Postgres subchart not recommended for production enviroment for airflow in Kubernetes - postgresql

I am new working with Airflow and Kubernetes. I am trying to use apache Airflow in Kubernetes.
To deploy it I used this chart: https://github.com/apache/airflow/tree/master/chart.
When I deploy it like in the link above a PostgreSQL database is created. When I explore the value.yml file of the chart I found this:
# Configuration for postgresql subchart
# Not recommended for production
postgresql:
enabled: true
postgresqlPassword: postgres
postgresqlUsername: postgres
I cannot find why is not recommended for production.
and also this:
data:
# If secret names are provided, use those secrets
metadataSecretName: ~
resultBackendSecretName: ~
# Otherwise pass connection values in
metadataConnection:
user: postgres
pass: postgres
host: ~
port: 5432
db: postgres
sslmode: disable
resultBackendConnection:
user: postgres
pass: postgres
host: ~
port: 5432
db: postgres
sslmode: disable
What is recommended for production? use my own PostgreSQL database outside Kubernetes? If it is correct, how can I use it instead this one? How I have to modify it to use my own postgresql?

The reason why it is not recommended for production is because the chart provides a very basic Postgres setup.
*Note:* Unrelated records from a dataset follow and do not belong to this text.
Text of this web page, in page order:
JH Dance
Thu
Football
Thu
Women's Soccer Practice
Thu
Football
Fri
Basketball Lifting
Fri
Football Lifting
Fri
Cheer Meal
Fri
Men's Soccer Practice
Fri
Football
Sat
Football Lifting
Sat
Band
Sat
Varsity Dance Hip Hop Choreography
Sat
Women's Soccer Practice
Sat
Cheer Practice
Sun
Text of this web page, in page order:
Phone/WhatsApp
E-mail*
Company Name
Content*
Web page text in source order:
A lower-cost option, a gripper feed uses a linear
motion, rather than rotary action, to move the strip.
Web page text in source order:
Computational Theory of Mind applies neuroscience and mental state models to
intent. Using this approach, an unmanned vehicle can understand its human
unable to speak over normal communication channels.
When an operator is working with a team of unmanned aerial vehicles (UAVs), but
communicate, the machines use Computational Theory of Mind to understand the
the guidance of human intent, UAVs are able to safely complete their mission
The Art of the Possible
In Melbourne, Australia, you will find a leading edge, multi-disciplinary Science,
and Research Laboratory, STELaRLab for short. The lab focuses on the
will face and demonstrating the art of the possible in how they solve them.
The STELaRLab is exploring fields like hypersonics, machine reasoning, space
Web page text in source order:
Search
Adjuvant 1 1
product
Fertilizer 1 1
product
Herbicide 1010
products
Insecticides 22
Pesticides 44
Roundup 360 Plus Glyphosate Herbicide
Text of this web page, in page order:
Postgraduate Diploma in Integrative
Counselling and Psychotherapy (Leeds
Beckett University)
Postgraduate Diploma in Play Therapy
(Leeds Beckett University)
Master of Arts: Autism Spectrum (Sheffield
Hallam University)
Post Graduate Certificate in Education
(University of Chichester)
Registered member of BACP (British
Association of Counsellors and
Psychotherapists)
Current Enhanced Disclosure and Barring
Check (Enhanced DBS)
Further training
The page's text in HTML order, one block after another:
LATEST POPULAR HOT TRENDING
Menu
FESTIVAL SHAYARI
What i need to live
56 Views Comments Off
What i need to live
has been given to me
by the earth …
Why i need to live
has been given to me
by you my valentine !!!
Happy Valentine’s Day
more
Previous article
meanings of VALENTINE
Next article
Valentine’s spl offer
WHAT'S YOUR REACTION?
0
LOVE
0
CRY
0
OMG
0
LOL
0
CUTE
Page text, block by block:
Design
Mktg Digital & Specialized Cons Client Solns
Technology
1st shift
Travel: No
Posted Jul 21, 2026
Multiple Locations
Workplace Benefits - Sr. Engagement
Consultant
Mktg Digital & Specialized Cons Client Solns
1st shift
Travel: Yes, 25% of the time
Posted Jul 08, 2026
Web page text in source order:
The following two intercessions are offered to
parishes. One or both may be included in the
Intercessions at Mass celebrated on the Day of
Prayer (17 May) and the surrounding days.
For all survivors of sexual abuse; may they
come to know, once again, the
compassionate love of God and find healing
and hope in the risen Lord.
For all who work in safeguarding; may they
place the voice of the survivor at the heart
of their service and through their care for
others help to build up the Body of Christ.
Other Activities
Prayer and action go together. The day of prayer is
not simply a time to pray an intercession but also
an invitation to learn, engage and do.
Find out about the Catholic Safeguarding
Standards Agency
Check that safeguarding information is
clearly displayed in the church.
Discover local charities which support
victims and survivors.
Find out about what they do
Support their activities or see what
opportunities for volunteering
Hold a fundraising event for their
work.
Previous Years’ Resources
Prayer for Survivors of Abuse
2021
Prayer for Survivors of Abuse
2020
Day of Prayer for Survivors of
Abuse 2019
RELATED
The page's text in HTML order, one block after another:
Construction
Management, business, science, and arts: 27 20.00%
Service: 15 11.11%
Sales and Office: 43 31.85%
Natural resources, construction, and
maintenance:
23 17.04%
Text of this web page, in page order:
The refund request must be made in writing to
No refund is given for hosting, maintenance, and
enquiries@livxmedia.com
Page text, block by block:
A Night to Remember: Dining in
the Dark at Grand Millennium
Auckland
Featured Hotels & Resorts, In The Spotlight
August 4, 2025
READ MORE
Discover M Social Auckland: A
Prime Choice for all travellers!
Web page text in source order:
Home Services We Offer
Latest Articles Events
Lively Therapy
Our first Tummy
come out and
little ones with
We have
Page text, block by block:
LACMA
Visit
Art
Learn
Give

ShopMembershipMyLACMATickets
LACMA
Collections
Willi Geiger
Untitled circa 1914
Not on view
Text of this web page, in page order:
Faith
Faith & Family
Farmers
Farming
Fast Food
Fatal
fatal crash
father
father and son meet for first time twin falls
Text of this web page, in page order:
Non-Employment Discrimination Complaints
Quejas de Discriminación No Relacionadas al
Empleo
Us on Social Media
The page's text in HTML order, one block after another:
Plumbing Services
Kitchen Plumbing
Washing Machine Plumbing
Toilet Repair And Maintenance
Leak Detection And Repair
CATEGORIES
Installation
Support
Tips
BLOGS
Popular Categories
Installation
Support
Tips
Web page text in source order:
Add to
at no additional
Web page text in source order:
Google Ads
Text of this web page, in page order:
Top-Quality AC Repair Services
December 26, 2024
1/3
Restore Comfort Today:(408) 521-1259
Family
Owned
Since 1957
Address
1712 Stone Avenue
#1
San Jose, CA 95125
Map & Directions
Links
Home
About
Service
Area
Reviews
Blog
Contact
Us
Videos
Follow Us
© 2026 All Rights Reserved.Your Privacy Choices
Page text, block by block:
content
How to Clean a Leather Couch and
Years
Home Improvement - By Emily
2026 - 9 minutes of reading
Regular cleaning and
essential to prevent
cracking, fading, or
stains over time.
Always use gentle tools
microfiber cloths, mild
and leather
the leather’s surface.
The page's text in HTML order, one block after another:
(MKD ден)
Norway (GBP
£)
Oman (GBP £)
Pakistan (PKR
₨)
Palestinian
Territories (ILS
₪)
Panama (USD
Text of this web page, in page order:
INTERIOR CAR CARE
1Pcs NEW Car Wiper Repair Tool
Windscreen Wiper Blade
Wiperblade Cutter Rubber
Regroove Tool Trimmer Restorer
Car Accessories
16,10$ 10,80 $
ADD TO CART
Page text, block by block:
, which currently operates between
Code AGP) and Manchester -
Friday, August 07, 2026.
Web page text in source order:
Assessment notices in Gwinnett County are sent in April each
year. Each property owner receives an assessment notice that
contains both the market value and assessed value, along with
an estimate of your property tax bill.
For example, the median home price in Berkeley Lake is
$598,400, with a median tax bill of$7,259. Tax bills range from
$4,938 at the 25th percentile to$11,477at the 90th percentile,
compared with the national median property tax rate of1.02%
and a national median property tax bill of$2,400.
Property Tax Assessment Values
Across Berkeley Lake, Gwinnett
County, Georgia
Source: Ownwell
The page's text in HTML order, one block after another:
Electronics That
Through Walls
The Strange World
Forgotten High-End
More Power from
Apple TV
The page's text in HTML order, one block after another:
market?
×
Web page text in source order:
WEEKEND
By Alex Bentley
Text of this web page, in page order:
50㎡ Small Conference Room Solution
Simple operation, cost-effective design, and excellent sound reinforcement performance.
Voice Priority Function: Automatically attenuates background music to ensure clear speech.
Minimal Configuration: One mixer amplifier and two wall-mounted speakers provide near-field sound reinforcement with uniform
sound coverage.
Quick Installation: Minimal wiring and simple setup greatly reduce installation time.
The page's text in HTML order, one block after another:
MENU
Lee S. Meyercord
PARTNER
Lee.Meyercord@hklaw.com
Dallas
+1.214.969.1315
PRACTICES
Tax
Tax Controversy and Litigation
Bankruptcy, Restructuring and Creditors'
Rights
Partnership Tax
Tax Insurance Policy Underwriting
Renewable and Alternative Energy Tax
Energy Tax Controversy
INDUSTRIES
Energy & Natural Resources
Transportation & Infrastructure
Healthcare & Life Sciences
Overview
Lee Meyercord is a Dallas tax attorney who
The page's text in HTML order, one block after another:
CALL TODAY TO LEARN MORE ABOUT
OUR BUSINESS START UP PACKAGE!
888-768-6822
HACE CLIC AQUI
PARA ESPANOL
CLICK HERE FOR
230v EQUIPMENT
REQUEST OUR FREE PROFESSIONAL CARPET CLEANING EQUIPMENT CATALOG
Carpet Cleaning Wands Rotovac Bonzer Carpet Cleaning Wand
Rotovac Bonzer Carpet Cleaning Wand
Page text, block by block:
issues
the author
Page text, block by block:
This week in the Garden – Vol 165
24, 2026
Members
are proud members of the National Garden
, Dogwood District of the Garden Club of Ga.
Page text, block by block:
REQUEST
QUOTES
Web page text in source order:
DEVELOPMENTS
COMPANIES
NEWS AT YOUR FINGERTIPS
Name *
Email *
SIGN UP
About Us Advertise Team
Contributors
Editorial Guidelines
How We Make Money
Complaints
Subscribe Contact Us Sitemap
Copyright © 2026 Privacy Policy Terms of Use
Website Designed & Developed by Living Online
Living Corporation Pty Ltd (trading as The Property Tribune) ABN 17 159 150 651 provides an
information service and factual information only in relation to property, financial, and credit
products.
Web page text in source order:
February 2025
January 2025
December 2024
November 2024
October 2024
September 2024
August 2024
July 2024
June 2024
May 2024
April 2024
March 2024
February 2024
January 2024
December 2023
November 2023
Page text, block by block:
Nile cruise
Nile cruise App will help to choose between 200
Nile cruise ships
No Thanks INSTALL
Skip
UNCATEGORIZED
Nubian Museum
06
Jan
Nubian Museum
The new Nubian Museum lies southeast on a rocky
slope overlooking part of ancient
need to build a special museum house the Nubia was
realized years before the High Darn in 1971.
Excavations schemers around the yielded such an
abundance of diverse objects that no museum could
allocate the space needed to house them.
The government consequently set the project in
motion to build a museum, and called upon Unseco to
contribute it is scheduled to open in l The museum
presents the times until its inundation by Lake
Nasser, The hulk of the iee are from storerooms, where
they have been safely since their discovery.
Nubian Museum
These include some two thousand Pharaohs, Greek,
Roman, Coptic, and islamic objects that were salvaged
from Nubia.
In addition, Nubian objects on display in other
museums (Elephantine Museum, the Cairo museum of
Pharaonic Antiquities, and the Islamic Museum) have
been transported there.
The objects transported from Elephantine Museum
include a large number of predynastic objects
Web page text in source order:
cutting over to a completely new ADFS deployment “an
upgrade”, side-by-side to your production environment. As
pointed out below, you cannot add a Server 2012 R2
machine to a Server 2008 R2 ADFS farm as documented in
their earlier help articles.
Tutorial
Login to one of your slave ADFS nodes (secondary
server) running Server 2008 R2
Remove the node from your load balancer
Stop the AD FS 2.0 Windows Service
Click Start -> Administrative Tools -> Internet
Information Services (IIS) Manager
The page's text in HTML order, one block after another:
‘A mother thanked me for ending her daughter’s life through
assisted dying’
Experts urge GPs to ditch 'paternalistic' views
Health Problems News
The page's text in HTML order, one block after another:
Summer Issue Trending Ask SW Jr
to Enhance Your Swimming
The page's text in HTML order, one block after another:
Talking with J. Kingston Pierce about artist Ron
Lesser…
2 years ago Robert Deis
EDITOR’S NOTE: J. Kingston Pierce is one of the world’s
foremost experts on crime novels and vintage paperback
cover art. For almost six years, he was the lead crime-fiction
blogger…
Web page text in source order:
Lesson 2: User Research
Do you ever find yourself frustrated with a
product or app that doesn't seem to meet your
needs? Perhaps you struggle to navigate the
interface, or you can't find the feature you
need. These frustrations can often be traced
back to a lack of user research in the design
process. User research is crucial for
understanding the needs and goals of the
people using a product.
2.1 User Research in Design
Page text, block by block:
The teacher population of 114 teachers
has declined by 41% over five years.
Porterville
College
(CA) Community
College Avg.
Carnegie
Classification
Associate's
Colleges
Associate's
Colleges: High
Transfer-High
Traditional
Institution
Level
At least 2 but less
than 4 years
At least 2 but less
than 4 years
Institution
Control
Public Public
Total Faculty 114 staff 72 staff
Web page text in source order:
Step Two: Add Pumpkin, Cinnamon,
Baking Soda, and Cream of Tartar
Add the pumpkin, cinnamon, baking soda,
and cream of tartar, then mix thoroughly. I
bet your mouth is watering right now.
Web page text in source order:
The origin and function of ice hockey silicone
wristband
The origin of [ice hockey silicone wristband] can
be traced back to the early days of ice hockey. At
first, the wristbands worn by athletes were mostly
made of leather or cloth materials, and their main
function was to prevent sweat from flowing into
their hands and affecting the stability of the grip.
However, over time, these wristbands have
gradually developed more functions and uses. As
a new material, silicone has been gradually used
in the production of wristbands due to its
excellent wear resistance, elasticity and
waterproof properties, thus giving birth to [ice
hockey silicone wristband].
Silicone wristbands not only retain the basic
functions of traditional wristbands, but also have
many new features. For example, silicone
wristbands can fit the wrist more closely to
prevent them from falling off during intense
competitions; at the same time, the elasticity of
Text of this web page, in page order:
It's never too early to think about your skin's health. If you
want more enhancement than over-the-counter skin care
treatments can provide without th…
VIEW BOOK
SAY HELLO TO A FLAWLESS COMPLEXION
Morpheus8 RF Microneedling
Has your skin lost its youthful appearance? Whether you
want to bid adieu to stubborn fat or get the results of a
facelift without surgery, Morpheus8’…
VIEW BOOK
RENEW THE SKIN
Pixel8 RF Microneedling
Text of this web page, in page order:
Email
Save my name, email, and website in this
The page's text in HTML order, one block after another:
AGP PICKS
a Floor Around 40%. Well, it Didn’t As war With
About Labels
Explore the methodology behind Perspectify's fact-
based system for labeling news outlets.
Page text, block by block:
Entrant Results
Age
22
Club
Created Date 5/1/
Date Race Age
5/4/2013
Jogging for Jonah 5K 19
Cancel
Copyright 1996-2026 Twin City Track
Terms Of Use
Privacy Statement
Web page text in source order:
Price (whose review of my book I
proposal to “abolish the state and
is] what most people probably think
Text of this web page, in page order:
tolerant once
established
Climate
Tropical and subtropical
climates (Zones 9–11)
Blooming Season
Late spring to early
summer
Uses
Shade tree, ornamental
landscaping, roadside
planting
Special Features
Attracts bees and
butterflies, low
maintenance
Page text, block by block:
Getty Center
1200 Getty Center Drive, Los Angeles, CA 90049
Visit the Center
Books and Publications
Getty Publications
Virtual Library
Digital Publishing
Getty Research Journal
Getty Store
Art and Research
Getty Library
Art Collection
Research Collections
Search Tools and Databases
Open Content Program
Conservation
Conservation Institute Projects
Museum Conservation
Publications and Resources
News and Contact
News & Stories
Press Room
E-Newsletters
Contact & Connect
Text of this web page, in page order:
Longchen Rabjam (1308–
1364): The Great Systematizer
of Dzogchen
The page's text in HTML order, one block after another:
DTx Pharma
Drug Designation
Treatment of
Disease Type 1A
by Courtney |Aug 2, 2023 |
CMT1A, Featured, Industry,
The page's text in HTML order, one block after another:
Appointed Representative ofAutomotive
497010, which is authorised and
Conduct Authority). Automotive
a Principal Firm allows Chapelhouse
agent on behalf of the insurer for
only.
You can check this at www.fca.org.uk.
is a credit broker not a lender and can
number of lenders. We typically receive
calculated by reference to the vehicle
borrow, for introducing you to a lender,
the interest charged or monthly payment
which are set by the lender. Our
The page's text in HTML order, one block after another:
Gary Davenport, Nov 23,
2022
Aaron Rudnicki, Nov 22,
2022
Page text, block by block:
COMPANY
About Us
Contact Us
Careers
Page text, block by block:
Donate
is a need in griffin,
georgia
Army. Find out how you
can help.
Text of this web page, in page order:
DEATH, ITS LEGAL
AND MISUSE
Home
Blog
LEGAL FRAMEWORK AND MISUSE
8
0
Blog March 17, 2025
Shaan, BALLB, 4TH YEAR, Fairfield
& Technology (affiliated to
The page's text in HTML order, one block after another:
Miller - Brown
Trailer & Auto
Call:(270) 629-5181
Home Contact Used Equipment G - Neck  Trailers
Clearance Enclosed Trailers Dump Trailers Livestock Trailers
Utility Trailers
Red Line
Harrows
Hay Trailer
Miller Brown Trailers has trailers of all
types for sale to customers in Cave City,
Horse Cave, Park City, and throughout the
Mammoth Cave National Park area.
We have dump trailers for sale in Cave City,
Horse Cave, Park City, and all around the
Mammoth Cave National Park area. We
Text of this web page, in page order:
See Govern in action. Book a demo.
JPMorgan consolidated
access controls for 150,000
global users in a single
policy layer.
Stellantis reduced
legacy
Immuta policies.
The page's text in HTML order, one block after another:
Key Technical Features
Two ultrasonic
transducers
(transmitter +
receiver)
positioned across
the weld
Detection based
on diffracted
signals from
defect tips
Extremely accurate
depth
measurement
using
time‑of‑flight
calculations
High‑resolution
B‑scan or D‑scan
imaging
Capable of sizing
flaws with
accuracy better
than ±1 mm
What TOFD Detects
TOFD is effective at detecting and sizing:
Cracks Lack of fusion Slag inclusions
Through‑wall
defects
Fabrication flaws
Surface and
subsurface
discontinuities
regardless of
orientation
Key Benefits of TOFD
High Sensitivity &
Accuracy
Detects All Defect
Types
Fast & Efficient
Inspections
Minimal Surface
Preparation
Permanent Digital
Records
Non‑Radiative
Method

In container world containers are transient unlike processes in the VM world. So likelihood of database getting restarted or killed is high. So if we are running stateful components in K8s, someone needs to make sure that the Pod is always running with its configured storage backend.
The following tools help to run Postgres with High Availablity on K8s/containers and provides various other benefits:
Patroni
Stolon
We have used Stolon to run 80+ Postgres instances on Kubernetes in a microservices environment. These are for public facing products so services are heavily loaded as well.
Its very easy to setup a Stolon cluster once you understand its architecture. Apart from HA it also provides replication, standby clusters and CLI for cluster administration.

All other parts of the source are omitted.